I was given the matrix $$A=\begin{pmatrix}1 & 0 & -4 & 4\\ 0 & 2 & 0 & 0\\ 0 & 1 & 1 & 0\\ 0 & 1 & 0 & 1 \end{pmatrix}$$ and told to try and "guess" it's eigenvalues. This is my first problem - I don't see how to guess them by mere inspection. Is there an easy way?

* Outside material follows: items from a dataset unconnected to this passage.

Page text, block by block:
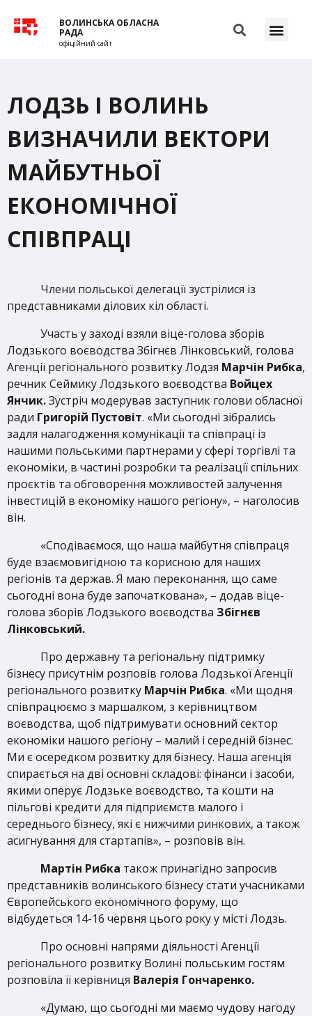
ВОЛИНСЬКА ОБЛАСНА
РАДА
офіційний сайт
ЛОДЗЬ І ВОЛИНЬ
ВИЗНАЧИЛИ ВЕКТОРИ
МАЙБУТНЬОЇ
ЕКОНОМІЧНОЇ
СПІВПРАЦІ
Члени польської делегації зустрілися із
представниками ділових кіл області.
Участь у заході взяли віце-голова зборів
Лодзького воєводства Збігнєв Лінковський, голова
Агенції регіонального розвитку Лодзя Марчін Рибка,
речник Сеймику Лодзького воєводства Войцех
Янчик.Зустріч модерував заступник голови обласної
ради Григорій Пустовіт. «Ми сьогодні зібрались
задля налагодження комунікації та співпраці із
нашими польськими партнерами у сфері торгівлі та
економіки, в частині розробки та реалізації спільних
проєктів та обговорення можливостей залучення
інвестицій в економіку нашого регіону», – наголосив
він.
«Сподіваємося, що наша майбутня співпраця
буде взаємовигідною та корисною для наших
регіонів та держав. Я маю переконання, що саме
сьогодні вона буде започаткована», – додав віце-
голова зборів Лодзького воєводства Збігнєв
Лінковський.
Про державну та регіональну підтримку
бізнесу присутнім розповів голова Лодзької Агенції
регіонального розвитку Марчін Рибка. «Ми щодня
співпрацюємо з маршалком, з керівництвом
воєводства, щоб підтримувати основний сектор
економіки нашого регіону – малий і середній бізнес.
Ми є осередком розвитку для бізнесу. Наша агенція
спирається на дві основні складові: фінанси і засоби,
якими оперує Лодзьке воєводство, та кошти на
пільгові кредити для підприємств малого і
середнього бізнесу, які є нижчими ринкових, а також
асигнування для стартапів», – розповів він.
Мартін Рибка також принагідно запросив
представників волинського бізнесу стати учасниками
Європейського економічного форуму, що
відбудеться 14-16 червня цього року у місті Лодзь.
Про основні напрями діяльності Агенції
регіонального розвитку Волині польським гостям
розповіла її керівниця Валерія Гончаренко.
«Думаю, що сьогодні ми маємо чудову нагоду

What I did do is notice we can quickly reduce it to $$\begin{pmatrix}1 & 0 & -4 & 4\\ 0 & 2 & 0 & 0\\ 0 & 0 & 1 & 0\\ 0 & 0 & 0 & 1 \end{pmatrix}$$ and read off the eigenvalues of the diagonal. This seems to take much less work than calculating $\det(\lambda I-A)$, so I was wondering whether "on average" reducing and taking determinant have the same "complexity"...
You have to be careful because performing row operations on $A$ does not preserve the eigenvalues of $A$ since row operations correspond to changing $A$ to $PA$ for some invertible $P$ there is no reason that $PA$ will be similar to $A$ in general. For example, the eigenvalues of
$$ A = \begin{pmatrix} 1 & 1 \\ 1 & 1 \end{pmatrix} $$
are $\lambda = 0,2$ but if we perform one row operation $R_2 = R_2 - R_1$ we get the matrix
$$ A' = \begin{pmatrix} 1 & 1 \\ 0 & 0 \end{pmatrix} $$
whose eigenvalues are $\lambda = 0, 1$.
I'm not sure what is considered "guessing" but in your case, the matrix $A - \lambda I$ has the form
$$ A - \lambda I = \begin{pmatrix}1 - \lambda & 0 & -4 & 4\\ 0 & 2 - \lambda & 0 & 0\\ 0 & 1 & 1 - \lambda & 0\\ 0 & 1 & 0 & 1 - \lambda \end{pmatrix}. $$
and so it is clear that by performing column and then row expansion we get $\det(A - \lambda I) = (1 - \lambda)^3(2 - \lambda)$ and so the eigenvalues are $\lambda = 1$ and $\lambda = 2$.